Before your data enters the ETL process, it's in your best interest to only work with "good" data – that is, data that conforms to its respective domain rules, ranges, allowed values, and perhaps other unusual restrictions. If it doesn't, you'll want to log and remove all erroneous records so as not to pollute your transformation, as well as to have means to report and fix the data later on.
Having data checked and verified in the transformation also goes hand in hand with CloverETL's mission of rapid data integration. With the right tools out of the box, along with an easy setup and immediate actionable results, it not only takes less trial and error, but also less time to achieve the expected outcomes.
Let's take a look at how this all works in Clover.
What is Validator?
Validator, a part of the CloverETL Data Quality package, is a comprehensive filtering tool that lets you visually define data quality rules. What does this mean? Simply put, Validator is a component where you specify a set of checks that filter incoming data. Anything that the filter doesn't let through is reported along with detailed information about the reasons why. You can use this output as a basis for correcting problems; what's great about this is even the non-technical team members in your organization can work with and understand the process. Imagine putting the output into a spreadsheet and sending it back to the accounting department to fix the problems – no "translation" needed!

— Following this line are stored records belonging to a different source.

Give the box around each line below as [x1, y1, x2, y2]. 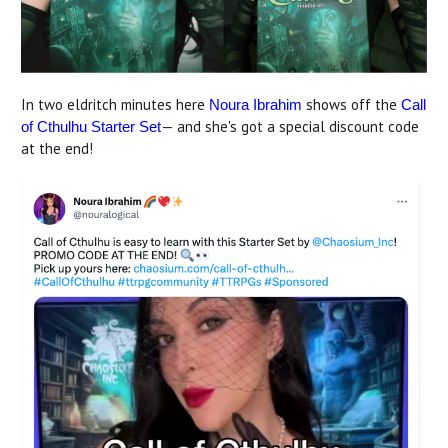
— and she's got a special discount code [161, 117, 419, 137]
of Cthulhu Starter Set [21, 118, 161, 136]
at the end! [21, 139, 93, 159]
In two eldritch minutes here [21, 95, 209, 115]
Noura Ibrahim [209, 96, 302, 114]
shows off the [302, 95, 401, 115]
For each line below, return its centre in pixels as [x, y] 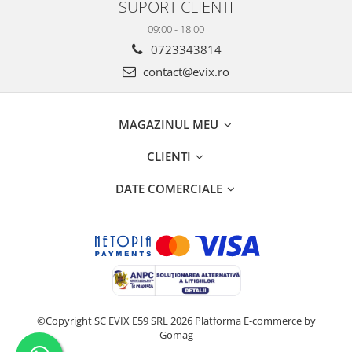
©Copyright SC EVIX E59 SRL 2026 [115, 320]
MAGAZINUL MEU [170, 124]
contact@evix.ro [185, 71]
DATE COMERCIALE [170, 188]
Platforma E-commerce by [255, 320]
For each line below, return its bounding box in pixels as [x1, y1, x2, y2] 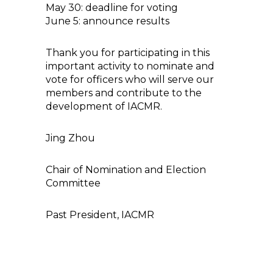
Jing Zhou [46, 132, 95, 144]
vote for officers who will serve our [46, 74, 214, 85]
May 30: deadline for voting [46, 2, 178, 13]
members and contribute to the [46, 87, 202, 99]
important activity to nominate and [46, 60, 214, 72]
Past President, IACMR [46, 209, 154, 221]
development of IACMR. [46, 101, 162, 112]
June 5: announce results [46, 15, 169, 27]
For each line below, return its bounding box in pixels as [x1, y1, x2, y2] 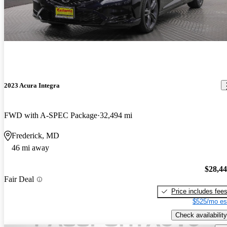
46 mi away [12, 143, 49, 153]
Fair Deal [4, 175, 34, 184]
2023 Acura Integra [4, 81, 60, 89]
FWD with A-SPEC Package [4, 111, 97, 120]
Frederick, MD [12, 131, 59, 140]
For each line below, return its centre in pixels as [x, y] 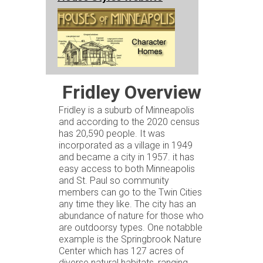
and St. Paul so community [114, 180]
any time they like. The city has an [127, 204]
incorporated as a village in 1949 [126, 145]
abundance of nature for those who [131, 215]
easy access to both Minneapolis [127, 168]
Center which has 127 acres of [121, 251]
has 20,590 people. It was [112, 133]
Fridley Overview [131, 92]
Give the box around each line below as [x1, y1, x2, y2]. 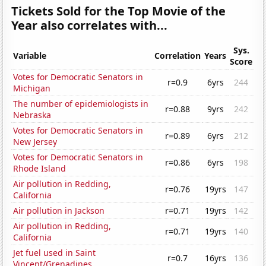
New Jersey [13, 136, 58, 148]
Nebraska [13, 109, 52, 121]
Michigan [13, 83, 51, 94]
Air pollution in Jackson [13, 205, 105, 217]
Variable [13, 50, 47, 62]
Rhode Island [13, 163, 66, 175]
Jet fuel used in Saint [13, 247, 96, 259]
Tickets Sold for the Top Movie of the [11, 3, 226, 20]
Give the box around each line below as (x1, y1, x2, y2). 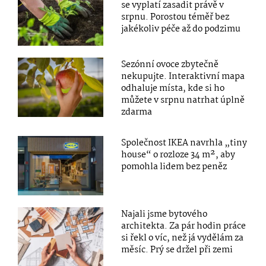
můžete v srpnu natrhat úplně (121, 93, 245, 107)
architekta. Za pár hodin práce (121, 218, 246, 233)
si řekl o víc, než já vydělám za (121, 230, 244, 245)
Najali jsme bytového (121, 207, 208, 221)
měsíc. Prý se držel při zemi (121, 242, 233, 257)
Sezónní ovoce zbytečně (121, 57, 219, 72)
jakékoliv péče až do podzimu (121, 21, 241, 36)
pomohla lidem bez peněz (121, 159, 227, 174)

Built-in validation rules can check various criteria like date format, numeric value, interval match, phone number validity and format, and more. If you have special requirements, you can implement custom validation rules in CTL (CloverETL Transformation Language), but more on that in another post.
How Validator Fits into Data Quality
Validator nicely complements the Data Profiler in the Data Quality package. Generally, you start with Data Profiler to assess the overall condition of your data using statistics. Seeing variations of formats, missing values, and excessive ranges indicates which fields will need special care when setting up Validator. This will make sure no bad records get through. Validator acts as the second stage of checks for specific problems in your data and reports each one of them to you. Used in conjunction, these tools allow for efficient, comprehensive data quality.
The single most important concept in Validator is a validation rule. You can look at rules as boolean operators checking field values and returning either a success or failure. You can create complex combinations by putting multiple rules into groups, which can be either evaluated as "all rules in the group must pass" (AND) or "at least one must pass", i.e. OR.
Adding New Rules
To add a new active rule, drop one of the available rules to the active rules list, then click the corresponding Input fields property and select a field to which you want to apply this rule. You can also use drag and drop to set Input fields – just drag fields from Input metadata to any active rule. Some rules can be further configured on the Properties tab below the list.
Along with basic checks, you can do pretty cool things with two interesting rules in the Basic rules palette. First, with the Lookup rule, you can match field values against any type of lookup table. (Note: You'll need to have the lookup table previously defined or linked in your graph.) Secondly, the Expression rule let you do a little bit of programming and define simple custom filter expression to validate the data. This rule works to ExtFilter component with a filter expression.
String Rules and Conversions
String rules is a special category of rules that applies to string fields and can not only be used as checks, but also as conversion functions. For example, let's take a look at an instance where the raw data you get as a CSV file is a complete mess. If you were to create proper metadata for this file, you would lose a lot of records solely because the parser would skip all those misspelled numbers, ad-hoc date formats, etc.
Instead, define the metadata for reading as "all string fields", and let Validator try to find out which are good, and thus convertible, and which are bad. You can connect an output edge with non-string type fields and use these rules to convert the values for you automatically - e.g. string to date or string to number.
Every active rule can be, and typically needs to be configured. The configuration of a rule usually specifies which input field will be validated by this rule, then sets rule-specific parameters, like the date format mask for rules that parse validated strings as dates.
By default, there is a "Copy all by name" rule at the beginning of the validation tree. This ensures that Validator will send validated values to output fields with matching names and types. All rules can also write the validated input value to any explicitly specified output field.
As said earlier, Validator can also convert incoming string values to a specific target data type – for example, date or integer. This can be done in rules like "Is Date" and "Is Number". These allow you to specify an output field that's of the desired target type.
There are two special Assignment rules available to you, both of which copy data from selected input fields into desired output fields. The Copy rule copies a single input field to a single output field (1:1), while the Transform rule allows you to specify a CTL transformation that can do an arbitrary field assignment (M:N). With this, Validator can transform your input data based on conditions found in your data. By placing the Assignment rules into different branches of your validation tree, you can control which fields will be selected from the input data and which are not going to be used in Validator's output.
Error Output Mapping
The second important configuration setting of the Validator component is "Error output mapping". Here, various validation error details can be mapped onto the component's second output port fields.
By connecting a writer component to this port, you can generate your validation error reports. In these reports, you can include the number of the record that did not pass the validation, validation message that describes the problem found in your data, the name of the rule that detected the problem, names and actual values of validated fields, and the identification of this Validator component. Error reports serve as an important entry point for fixing problems in your data.